ID Yes_NO date following_date_1 following_date_2 following_date_3

1 1 4/1/2015      4/12/2015       5/1/2015

1 1 2/1/2016

1 1 7/1/2016

2 0 1/1/2015

2 1 6/24/2015      7/2/2015

2 1 11/25/2015    12/24/2015     12/31/2015     1/20/2016

 

Thank you so much for any help!

Best regards,

C

7 REPLIES 7
jimbarbour
Meteorite | Level 14

Hi, @CynthiaWei,

 

Are you trying to set all your dates to the first of the month?  In order to do that, I believe you would need to change the Informat from $10. to $7.  Also, your data has tabs in it, so for it to be read correctly, I had to add an INFILE with DSD DLM='09'x.  See below.

data Have;
	INFILE	DATALINES	DSD	DLM='09'X	MISSOVER;
	input id $ datestr :$7. Yes_No;
	format date mmddyy10.;
	date = input(datestr||"-01",yymmdd10.);
	drop datestr;
	datalines;
1	2015-04-01	1
1	2015-04-12	0
1	2015-05-01	0
1	2016-02-14	1
1	2016-07-22	1
2	2015-01-07	0
2	2015-06-25	1
2	2015-07-19	0
2	2015-11-25	1
2	2015-12-24	0
2	2015-12-31	0
2	2016-01-20	0
;
run;
ballardw
Super User

One way:

data need;
   set have;
   retain group;
 
   if Yes_no=1 then   group+1;
run;

proc transpose data=need out=want (drop=group _name_)
   prefix=following_date   
;
   by id group;
   var date;
run;

 

CynthiaWei
Obsidian | Level 7

Thank you so much Ballardw!

 

Is there a way that the value of group starts from 1 for each ID when Yes_No=1. If an ID starts from Yes_No=0 then group starts from 0 and then 1, 2, 3, and so on (like showed below).
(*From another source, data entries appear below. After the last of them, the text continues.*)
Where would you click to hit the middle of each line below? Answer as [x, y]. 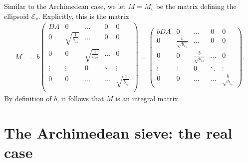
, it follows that [81, 98]
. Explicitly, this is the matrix [84, 16]
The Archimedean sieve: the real [118, 132]
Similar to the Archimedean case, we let [65, 6]
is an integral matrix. [148, 98]
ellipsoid [16, 16]
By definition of [28, 98]
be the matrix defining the [196, 6]
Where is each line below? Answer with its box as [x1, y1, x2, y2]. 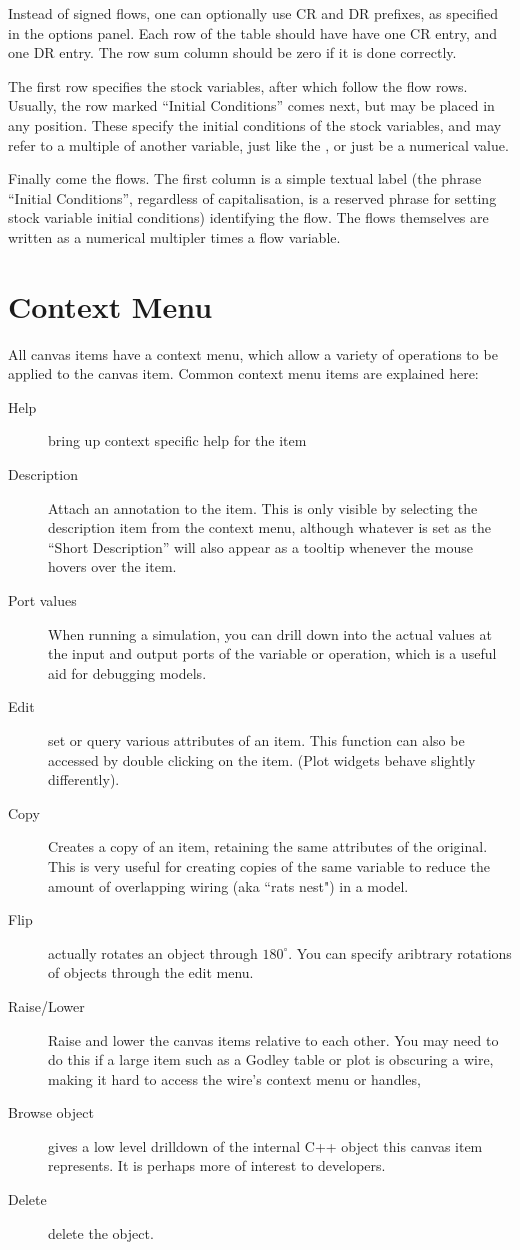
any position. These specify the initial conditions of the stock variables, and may [8, 114, 502, 135]
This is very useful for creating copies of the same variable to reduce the [48, 855, 490, 876]
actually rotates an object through [48, 942, 258, 963]
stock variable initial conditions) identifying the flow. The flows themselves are [8, 207, 489, 228]
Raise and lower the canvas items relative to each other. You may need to [48, 1029, 499, 1050]
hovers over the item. [48, 556, 177, 577]
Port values [8, 590, 77, 610]
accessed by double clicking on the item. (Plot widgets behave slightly [48, 749, 476, 770]
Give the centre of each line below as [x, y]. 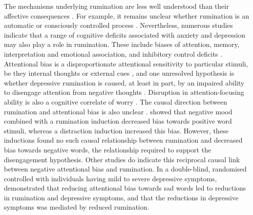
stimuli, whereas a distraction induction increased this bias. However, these [116, 130]
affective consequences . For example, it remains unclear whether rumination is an [126, 15]
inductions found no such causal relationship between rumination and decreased [123, 140]
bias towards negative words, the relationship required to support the [108, 149]
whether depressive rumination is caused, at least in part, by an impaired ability [124, 82]
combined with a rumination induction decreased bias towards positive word [118, 121]
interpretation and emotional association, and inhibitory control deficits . [113, 54]
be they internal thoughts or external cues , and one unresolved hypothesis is [119, 73]
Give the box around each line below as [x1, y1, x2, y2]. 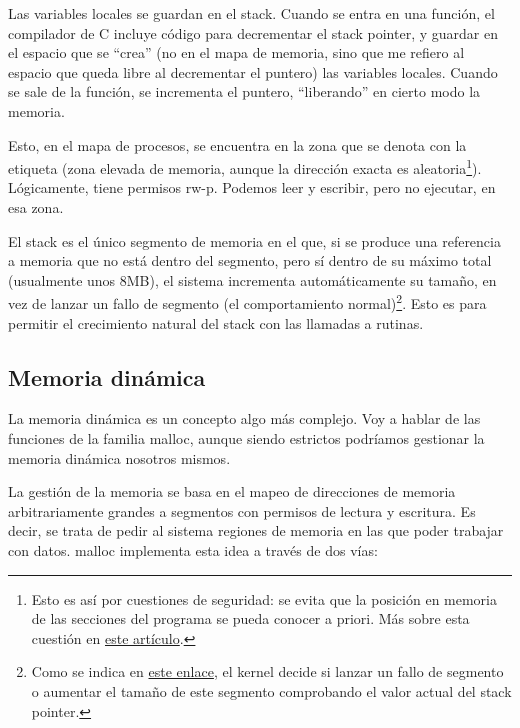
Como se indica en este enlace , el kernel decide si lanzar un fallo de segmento [31, 661, 504, 682]
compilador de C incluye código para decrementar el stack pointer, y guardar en [8, 22, 498, 43]
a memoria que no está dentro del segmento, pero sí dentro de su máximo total [8, 250, 492, 271]
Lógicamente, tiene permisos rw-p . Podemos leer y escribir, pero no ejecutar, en [8, 177, 496, 198]
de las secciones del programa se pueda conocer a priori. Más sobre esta [31, 608, 470, 629]
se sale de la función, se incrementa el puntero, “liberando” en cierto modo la [8, 81, 481, 102]
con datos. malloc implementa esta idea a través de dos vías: [8, 539, 378, 560]
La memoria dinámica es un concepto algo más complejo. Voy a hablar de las [8, 408, 481, 429]
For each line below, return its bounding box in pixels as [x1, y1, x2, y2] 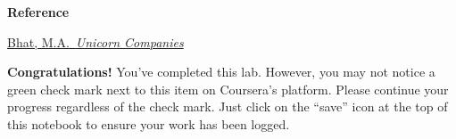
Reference [7, 3, 70, 20]
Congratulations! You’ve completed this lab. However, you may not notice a [7, 62, 435, 81]
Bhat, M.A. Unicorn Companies [7, 32, 184, 51]
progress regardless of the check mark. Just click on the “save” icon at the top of [7, 97, 448, 116]
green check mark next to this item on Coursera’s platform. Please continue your [7, 79, 449, 98]
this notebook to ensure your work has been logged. [7, 114, 290, 133]

What we have right now is the value of group is continuous across all IDs.

 

id Yes_No date group
1 1 4/1/2015 1
1 0 4/12/2015 1
1 0 5/1/2015 1
1 1 2/14/2016 2
1 1 7/22/2016 3
2 0 1/7/2015 0
2 1 6/25/2015 1
2 0 7/19/2015 1
2 1 11/25/2015 2
2 0 12/24/2015 2
2 0 12/31/2015 2
2 0 1/20/2016 2

 

Thank you!

best regards,

 

C

ballardw
Super User
data need;
   set have;
   by id;
   retain group;
   if first.id then group=1;
   else if  Yes_no=1 then   group+1;
run;
CynthiaWei
Obsidian | Level 7

Hi Ballardw,

 

Really appreciate your code. It worked very well to meet my analysis requirement.

 

My next step is to create a another table with different date layout.

 

I am having the dataset again:

data Have;
	input id $ datestr :$10. Yes_No;
	format date mmddyy10.;
	date = input(datestr!!"-01",yymmdd10.);
	drop datestr;
	datalines;
1 2015-04-01 1
1 2015-04-12 0
1 2015-05-01 0
1 2016-02-01 1
1 2016-07-01 1
2 2015-01-01 0
2 2015-06-24 1
2 2015-07-02 0
2 2015-11-25 1
2 2015-12-24 0
2 2015-12-31 0
2 2016-01-20 0

;
run;

And, what I want is to create a table that each row represents a month and have all the observations happened in that month, regardless Yes_No=1 or 0, but still have the variable Yes_No in the final dataset. The value of Yes_No for each row is the value for the first observation of that month (i.e. Yes_No=1 for 4/1/2015, Yes_No=0 for 12/24/2015). If there are two or more observations in one month then have them in the same row, just like the table below:

ID Yes_No month dispense_date dispense_date_of_following_1 dispense_date_of_following_2

1 1 2015-04 4/1/2015 4/12/2015

1 0 2015-05 5/1/2015

1 1 2016-02 2/1/2016

1 1 2016-07 7/1/2016

2 0 2015-01 1/1/2015

2 1 2015-06 6/24/2015

2 0 2015-07 7/2/2015

2 1 2015-11 11/25/2015

2 0 2015-12 12/24/2015 12/31/2015

2 0 2016-01 1/20/2016

 

Thank you very much again for the help!!!

Best regards,

C

jimbarbour
Meteorite | Level 14

Cynthia,

 

It's still a little unclear exactly what you want, but I think you want the primary observations, i.e. the observations with Yes_No = 1, to have a date that is the first of the month.  I see the first of the month used in the first four examples of what you want, but the last two are not like that, so I'm not completely sure.  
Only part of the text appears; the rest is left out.